The Secret Isn't What You Add. It's What You Remove.
Interior designers work with a principle that most people intuitively understand but rarely apply: a space feels more expensive not because of what's in it, but because of how deliberately it's been edited.
The homes that stop you mid-scroll — the ones that feel simultaneously luxurious and liveable — almost never achieve that feeling through more objects. They achieve it through fewer, but better-placed, ones.
The technique that professionals return to again and again is called the edit and display method, and it's something you can apply to any room without spending anything.
The Core Principle
Most homes accumulate objects gradually, without intention — gifts kept out of obligation, decor bought impulsively, items migrated from other rooms, collections that grew beyond their welcome. The result is visual noise: a space that feels crowded even when it isn't particularly full.

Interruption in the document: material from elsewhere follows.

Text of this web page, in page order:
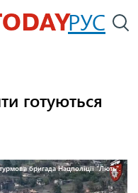
РУС
готуються
бригада Нацполіції "Лють".

The edit and display method works by temporarily removing everything from a surface or shelf, then returning only a deliberately curated selection. The objects don't change. The relationship between them does.
How to Do It
Step 1: Clear completely. Remove everything from the surface you're working on. Bookshelves, mantels, coffee tables, sideboards — one at a time, clear them entirely.

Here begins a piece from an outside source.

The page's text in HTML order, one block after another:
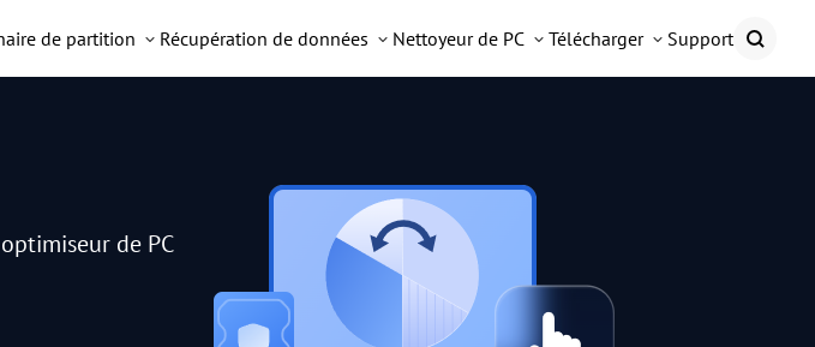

Step 2: Group what you have. Lay everything out on the floor or a bed and look at it as a collection. You'll likely notice things you'd genuinely forgotten you had.
Step 3: Edit ruthlessly. Return only one-third to one-half of what you removed. Prioritize:
- Items with genuine personal meaning
- Objects with interesting shapes or textures
- Pieces that share a color story with the room
Step 4: Arrange with intentional space. The space between objects is as important as the objects themselves. Group items in odd numbers (threes work particularly well) and vary heights.
Step 5: Store, donate, or relocate the rest. Objects removed from display don't need to be discarded — but they do need to leave the visual field of the room you're editing.
What Changes
The results of this process are frequently described as disorienting in the best possible way. The same furniture, the same walls, the same lighting — but a room that suddenly feels larger, calmer, and more intentional.
Designers note that visual rest is a genuine psychological experience. When the eye has fewer things competing for attention, it relaxes. The room feels considered rather than accumulated.
The Maintenance Principle
The hardest part of this approach isn't the initial edit — it's resisting the gravitational pull toward gradual re-accumulation. A useful rule: before any new object enters a display space, identify what it will replace. One in, one out.
Apply this to one room this weekend. The transformation requires no shopping, no renovation, and no budget. Just a willingness to see your home differently.
The most powerful design tool you have is subtraction.